Recorded data:
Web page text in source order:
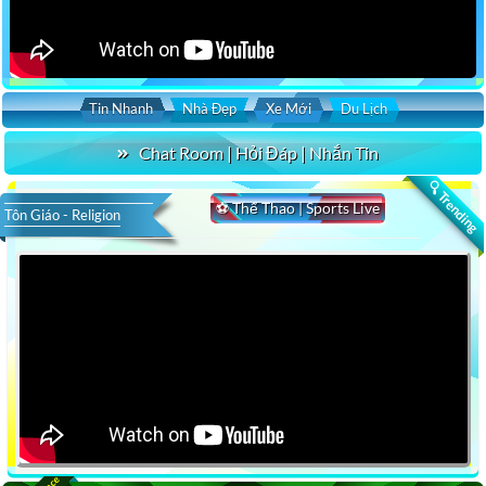
Tin Nhanh Nhà Đẹp Xe Mới Du Lịch
Chat Room | Hỏi Đáp | Nhắn Tin
🔍 Trending
⚽ Thể Thao | Sports Live
Tôn Giáo - Religion
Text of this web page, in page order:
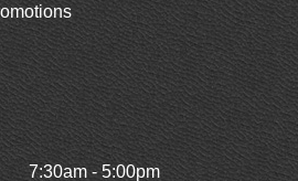
7:30am - 5:00pm

ABOUT THIS EXERCISE. Your copy of the records above should be exact and contain no pictures.

SOLUTION FOR THIS TASK.
Web page text in source order:
Tin Nhanh Nhà Đẹp Xe Mới Du Lịch
Chat Room | Hỏi Đáp | Nhắn Tin
🔍 Trending
⚽ Thể Thao | Sports Live
Tôn Giáo - Religion
Text of this web page, in page order:
7:30am - 5:00pm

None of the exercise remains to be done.